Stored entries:
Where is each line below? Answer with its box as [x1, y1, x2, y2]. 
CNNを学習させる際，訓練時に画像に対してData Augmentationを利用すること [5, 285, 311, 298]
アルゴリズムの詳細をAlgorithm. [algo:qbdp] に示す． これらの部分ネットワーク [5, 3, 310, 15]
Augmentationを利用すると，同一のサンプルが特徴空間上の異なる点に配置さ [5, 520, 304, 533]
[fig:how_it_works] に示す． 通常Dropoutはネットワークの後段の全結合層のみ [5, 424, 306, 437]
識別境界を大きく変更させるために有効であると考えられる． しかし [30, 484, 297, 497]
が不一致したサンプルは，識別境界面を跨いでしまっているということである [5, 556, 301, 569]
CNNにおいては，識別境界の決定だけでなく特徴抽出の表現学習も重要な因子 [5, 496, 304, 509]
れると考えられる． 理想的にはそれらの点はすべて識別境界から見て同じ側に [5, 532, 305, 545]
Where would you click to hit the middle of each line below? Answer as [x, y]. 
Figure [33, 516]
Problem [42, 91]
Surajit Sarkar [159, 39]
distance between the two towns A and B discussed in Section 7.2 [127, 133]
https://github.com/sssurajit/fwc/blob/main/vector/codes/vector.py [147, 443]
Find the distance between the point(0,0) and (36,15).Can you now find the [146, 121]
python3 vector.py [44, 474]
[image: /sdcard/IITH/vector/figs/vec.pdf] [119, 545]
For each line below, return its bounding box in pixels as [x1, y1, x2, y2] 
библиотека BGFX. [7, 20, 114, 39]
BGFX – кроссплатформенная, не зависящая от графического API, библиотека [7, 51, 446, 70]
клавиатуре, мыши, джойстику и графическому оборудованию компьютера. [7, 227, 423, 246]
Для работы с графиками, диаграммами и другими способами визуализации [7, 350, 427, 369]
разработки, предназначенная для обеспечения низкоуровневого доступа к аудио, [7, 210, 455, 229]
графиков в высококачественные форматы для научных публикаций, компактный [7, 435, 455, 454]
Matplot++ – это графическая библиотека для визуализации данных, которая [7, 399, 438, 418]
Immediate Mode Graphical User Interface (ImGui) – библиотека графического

• [EXERCISE AIM]
Nothing but the lines from the top of the entries above through the line with "Surajit Sarkar [159, 39]" should be set down, each exactly as written.

• [FINISHED EXERCISE]
Where is each line below? Answer with its box as [x1, y1, x2, y2]. 
CNNを学習させる際，訓練時に画像に対してData Augmentationを利用すること [5, 285, 311, 298]
アルゴリズムの詳細をAlgorithm. [algo:qbdp] に示す． これらの部分ネットワーク [5, 3, 310, 15]
Augmentationを利用すると，同一のサンプルが特徴空間上の異なる点に配置さ [5, 520, 304, 533]
[fig:how_it_works] に示す． 通常Dropoutはネットワークの後段の全結合層のみ [5, 424, 306, 437]
識別境界を大きく変更させるために有効であると考えられる． しかし [30, 484, 297, 497]
が不一致したサンプルは，識別境界面を跨いでしまっているということである [5, 556, 301, 569]
CNNにおいては，識別境界の決定だけでなく特徴抽出の表現学習も重要な因子 [5, 496, 304, 509]
れると考えられる． 理想的にはそれらの点はすべて識別境界から見て同じ側に [5, 532, 305, 545]
Where would you click to hit the middle of each line below? Answer as [x, y]. 
Figure [33, 516]
Problem [42, 91]
Surajit Sarkar [159, 39]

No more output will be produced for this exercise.